_Work to complete_. Reproduce each line of the data exactly as it is.

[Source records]
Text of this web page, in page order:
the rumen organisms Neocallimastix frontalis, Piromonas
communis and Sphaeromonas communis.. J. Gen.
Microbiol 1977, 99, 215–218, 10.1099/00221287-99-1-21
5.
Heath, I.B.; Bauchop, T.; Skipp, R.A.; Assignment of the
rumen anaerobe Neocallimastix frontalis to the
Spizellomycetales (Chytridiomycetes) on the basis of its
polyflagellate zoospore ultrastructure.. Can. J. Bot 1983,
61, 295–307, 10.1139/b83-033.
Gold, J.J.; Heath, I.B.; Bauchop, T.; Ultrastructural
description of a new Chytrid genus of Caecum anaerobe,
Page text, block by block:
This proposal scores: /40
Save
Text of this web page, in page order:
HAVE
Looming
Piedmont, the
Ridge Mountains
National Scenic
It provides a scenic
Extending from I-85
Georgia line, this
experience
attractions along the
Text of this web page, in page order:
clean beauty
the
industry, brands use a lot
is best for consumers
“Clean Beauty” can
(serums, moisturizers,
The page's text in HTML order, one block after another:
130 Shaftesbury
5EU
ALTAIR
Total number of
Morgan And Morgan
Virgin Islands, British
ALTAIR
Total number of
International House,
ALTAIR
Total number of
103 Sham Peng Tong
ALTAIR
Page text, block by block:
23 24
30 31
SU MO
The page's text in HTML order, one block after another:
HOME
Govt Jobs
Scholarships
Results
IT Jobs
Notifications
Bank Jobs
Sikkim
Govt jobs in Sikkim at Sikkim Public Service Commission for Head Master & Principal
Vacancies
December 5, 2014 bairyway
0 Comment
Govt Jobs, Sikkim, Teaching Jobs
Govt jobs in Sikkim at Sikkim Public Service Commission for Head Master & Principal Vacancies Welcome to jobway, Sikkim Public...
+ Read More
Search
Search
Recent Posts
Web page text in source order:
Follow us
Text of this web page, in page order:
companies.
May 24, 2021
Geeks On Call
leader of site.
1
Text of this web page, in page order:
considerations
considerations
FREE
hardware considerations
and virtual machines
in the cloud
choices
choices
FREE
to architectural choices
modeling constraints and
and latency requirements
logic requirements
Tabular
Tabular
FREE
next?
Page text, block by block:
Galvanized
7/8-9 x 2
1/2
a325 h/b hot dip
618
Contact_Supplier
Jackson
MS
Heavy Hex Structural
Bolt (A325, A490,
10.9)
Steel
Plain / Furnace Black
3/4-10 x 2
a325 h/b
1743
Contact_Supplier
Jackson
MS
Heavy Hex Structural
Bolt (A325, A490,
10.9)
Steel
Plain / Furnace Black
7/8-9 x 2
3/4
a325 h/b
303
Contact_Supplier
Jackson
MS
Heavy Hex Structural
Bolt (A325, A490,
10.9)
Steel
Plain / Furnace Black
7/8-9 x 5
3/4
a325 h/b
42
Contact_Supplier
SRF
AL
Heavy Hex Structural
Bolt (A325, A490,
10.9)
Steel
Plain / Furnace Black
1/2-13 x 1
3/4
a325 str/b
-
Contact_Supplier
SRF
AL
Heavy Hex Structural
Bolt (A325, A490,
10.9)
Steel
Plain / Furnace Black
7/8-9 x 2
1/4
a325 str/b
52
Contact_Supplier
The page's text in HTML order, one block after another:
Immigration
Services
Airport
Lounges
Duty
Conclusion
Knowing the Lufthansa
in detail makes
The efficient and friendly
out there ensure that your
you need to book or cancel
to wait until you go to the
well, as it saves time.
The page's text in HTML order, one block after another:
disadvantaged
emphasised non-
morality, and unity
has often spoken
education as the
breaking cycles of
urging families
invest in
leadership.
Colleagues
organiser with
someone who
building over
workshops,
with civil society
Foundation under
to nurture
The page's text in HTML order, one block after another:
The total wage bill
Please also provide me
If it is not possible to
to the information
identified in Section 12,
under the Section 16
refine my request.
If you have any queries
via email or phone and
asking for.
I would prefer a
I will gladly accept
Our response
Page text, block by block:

_Answer below_.
Text of this web page, in page order:
the rumen organisms Neocallimastix frontalis, Piromonas
communis and Sphaeromonas communis.. J. Gen.
Microbiol 1977, 99, 215–218, 10.1099/00221287-99-1-21
5.
Heath, I.B.; Bauchop, T.; Skipp, R.A.; Assignment of the
rumen anaerobe Neocallimastix frontalis to the
Spizellomycetales (Chytridiomycetes) on the basis of its
polyflagellate zoospore ultrastructure.. Can. J. Bot 1983,
61, 295–307, 10.1139/b83-033.
Gold, J.J.; Heath, I.B.; Bauchop, T.; Ultrastructural
description of a new Chytrid genus of Caecum anaerobe,
Page text, block by block:
This proposal scores: /40
Save
Text of this web page, in page order:
HAVE
Looming
Piedmont, the
Ridge Mountains
National Scenic
It provides a scenic
Extending from I-85
Georgia line, this
experience
attractions along the
Text of this web page, in page order:
clean beauty
the
industry, brands use a lot
is best for consumers
“Clean Beauty” can
(serums, moisturizers,
The page's text in HTML order, one block after another:
130 Shaftesbury
5EU
ALTAIR
Total number of
Morgan And Morgan
Virgin Islands, British
ALTAIR
Total number of
International House,
ALTAIR
Total number of
103 Sham Peng Tong
ALTAIR
Page text, block by block:
23 24
30 31
SU MO
The page's text in HTML order, one block after another:
HOME
Govt Jobs
Scholarships
Results
IT Jobs
Notifications
Bank Jobs
Sikkim
Govt jobs in Sikkim at Sikkim Public Service Commission for Head Master & Principal
Vacancies
December 5, 2014 bairyway
0 Comment
Govt Jobs, Sikkim, Teaching Jobs
Govt jobs in Sikkim at Sikkim Public Service Commission for Head Master & Principal Vacancies Welcome to jobway, Sikkim Public...
+ Read More
Search
Search
Recent Posts
Web page text in source order:
Follow us
Text of this web page, in page order:
companies.
May 24, 2021
Geeks On Call
leader of site.
1
Text of this web page, in page order:
considerations
considerations
FREE
hardware considerations
and virtual machines
in the cloud
choices
choices
FREE
to architectural choices
modeling constraints and
and latency requirements
logic requirements
Tabular
Tabular
FREE
next?
Page text, block by block:
Galvanized
7/8-9 x 2
1/2
a325 h/b hot dip
618
Contact_Supplier
Jackson
MS
Heavy Hex Structural
Bolt (A325, A490,
10.9)
Steel
Plain / Furnace Black
3/4-10 x 2
a325 h/b
1743
Contact_Supplier
Jackson
MS
Heavy Hex Structural
Bolt (A325, A490,
10.9)
Steel
Plain / Furnace Black
7/8-9 x 2
3/4
a325 h/b
303
Contact_Supplier
Jackson
MS
Heavy Hex Structural
Bolt (A325, A490,
10.9)
Steel
Plain / Furnace Black
7/8-9 x 5
3/4
a325 h/b
42
Contact_Supplier
SRF
AL
Heavy Hex Structural
Bolt (A325, A490,
10.9)
Steel
Plain / Furnace Black
1/2-13 x 1
3/4
a325 str/b
-
Contact_Supplier
SRF
AL
Heavy Hex Structural
Bolt (A325, A490,
10.9)
Steel
Plain / Furnace Black
7/8-9 x 2
1/4
a325 str/b
52
Contact_Supplier
The page's text in HTML order, one block after another:
Immigration
Services
Airport
Lounges
Duty
Conclusion
Knowing the Lufthansa
in detail makes
The efficient and friendly
out there ensure that your
you need to book or cancel
to wait until you go to the
well, as it saves time.
The page's text in HTML order, one block after another:
disadvantaged
emphasised non-
morality, and unity
has often spoken
education as the
breaking cycles of
urging families
invest in
leadership.
Colleagues
organiser with
someone who
building over
workshops,
with civil society
Foundation under
to nurture
The page's text in HTML order, one block after another:
The total wage bill
Please also provide me
If it is not possible to
to the information
identified in Section 12,
under the Section 16
refine my request.
If you have any queries
via email or phone and
asking for.
I would prefer a
I will gladly accept
Our response
Page text, block by block:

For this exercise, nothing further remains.